Reference Signs List 11 engine 12 generator 13 housing 14 light 15 camera 16, 16A, 16B mirror 17 control unit 100 power generation system 101 liquid leak detection device 111 imaging control unit 112 image acquisition unit 113 liquid leak determination unit 114 determination result output unit 115 operation unit 116 memory L liquid leak R image

Claims (6)

An engine and a generator driven by the engine to generate power;
A liquid leakage detection device that detects whether liquid is leaking from the generator,
With
The liquid leak detection device,
A camera that captures an image of the expected leak location,
A mirror that reflects light emitted from the liquid leakage assumed point in the blind spot area to the camera,
A liquid leakage determination unit that determines whether or not liquid has leaked every set period based on an image captured by the camera,
With
The set period when the generator is not generating power is longer than the set period when generating power,
Power generation system. The liquid leak determination unit is configured to determine whether or not liquid is leaking based on a reference image captured in a state where no liquid is leaked and an image captured by the camera .
The power generation system according to claim 1 . The leakage detection device,
Comprising a line you want to irradiate light to the liquid leakage assumed position,
The liquid leak determination unit is configured to leak liquid based on an image obtained by imaging the expected liquid leak location with the light turned on, and an image obtained by imaging the expected liquid leak location with the light turned off. To determine if
The power generation system according to claim 1 . The light emits ultraviolet light,
The camera captures an image of visible light,
The liquid leak determination unit determines whether or not a liquid containing a substance that absorbs ultraviolet light and emits visible light is leaked, based on the image.

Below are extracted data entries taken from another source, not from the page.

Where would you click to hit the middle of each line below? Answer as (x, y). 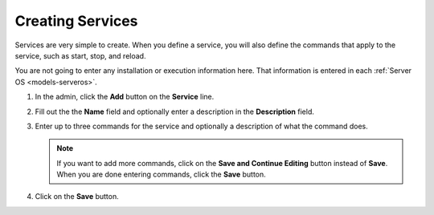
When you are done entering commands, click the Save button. (162, 174)
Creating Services (76, 21)
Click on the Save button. (77, 197)
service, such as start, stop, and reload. (80, 55)
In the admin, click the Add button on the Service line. (125, 97)
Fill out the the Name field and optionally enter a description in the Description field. (175, 112)
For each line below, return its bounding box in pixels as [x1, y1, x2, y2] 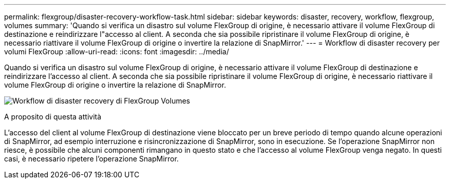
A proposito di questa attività [4, 112, 102, 121]
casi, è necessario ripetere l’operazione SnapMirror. [4, 154, 179, 163]
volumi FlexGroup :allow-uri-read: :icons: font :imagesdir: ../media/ [4, 47, 229, 56]
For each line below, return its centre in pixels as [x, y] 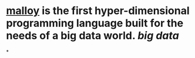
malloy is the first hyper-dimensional [98, 11]
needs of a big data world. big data [93, 36]
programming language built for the [95, 23]
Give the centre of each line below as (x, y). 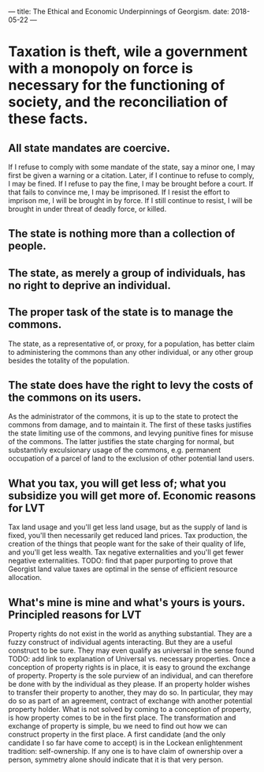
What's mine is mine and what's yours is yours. (127, 603)
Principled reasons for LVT (75, 614)
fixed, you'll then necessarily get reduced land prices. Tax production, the (128, 536)
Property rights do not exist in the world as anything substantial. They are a (130, 634)
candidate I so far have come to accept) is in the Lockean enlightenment (125, 743)
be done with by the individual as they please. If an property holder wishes (129, 684)
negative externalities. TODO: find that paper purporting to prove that (121, 561)
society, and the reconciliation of (118, 102)
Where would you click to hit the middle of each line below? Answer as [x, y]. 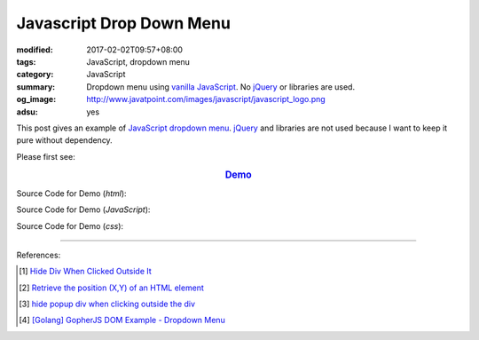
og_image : [36, 99]
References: [39, 255]
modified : [35, 50]
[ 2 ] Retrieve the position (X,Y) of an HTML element [111, 288]
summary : [36, 87]
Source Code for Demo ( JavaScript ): [83, 210]
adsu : [27, 112]
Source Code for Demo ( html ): [72, 193]
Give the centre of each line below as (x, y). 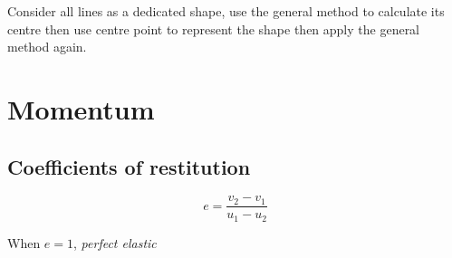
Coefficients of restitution (129, 166)
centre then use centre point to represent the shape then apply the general (214, 29)
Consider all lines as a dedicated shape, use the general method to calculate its (226, 11)
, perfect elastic (115, 242)
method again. (47, 47)
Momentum (81, 108)
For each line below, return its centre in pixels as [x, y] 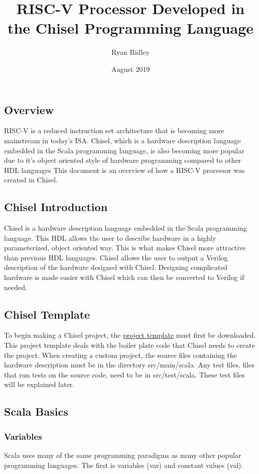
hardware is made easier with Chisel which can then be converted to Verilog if [124, 277]
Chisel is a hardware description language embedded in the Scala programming [125, 228]
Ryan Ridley [131, 52]
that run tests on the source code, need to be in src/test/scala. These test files [124, 374]
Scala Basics [36, 411]
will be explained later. [39, 384]
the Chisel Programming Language [131, 28]
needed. [16, 287]
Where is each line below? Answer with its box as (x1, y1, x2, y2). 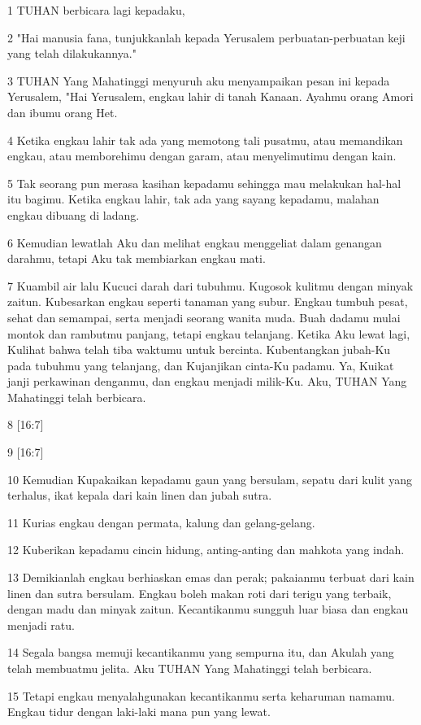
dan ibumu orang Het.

The power generation system according to claim 3 . The mirror includes a curved mirror including a curved surface, reflects light emitted from the liquid leakage assumed point in a wide area with a small area to the camera,
Power generation system according to any one of claims 1 to 4. The mirror is a first mirror that reflects light emitted from the liquid leakage assumed portion, and a second mirror that reflects light emitted from the liquid leak assumed portion and reflected by the first mirror to the camera. And a mirror of
The power generation system according to any one of claims 1 to 5 .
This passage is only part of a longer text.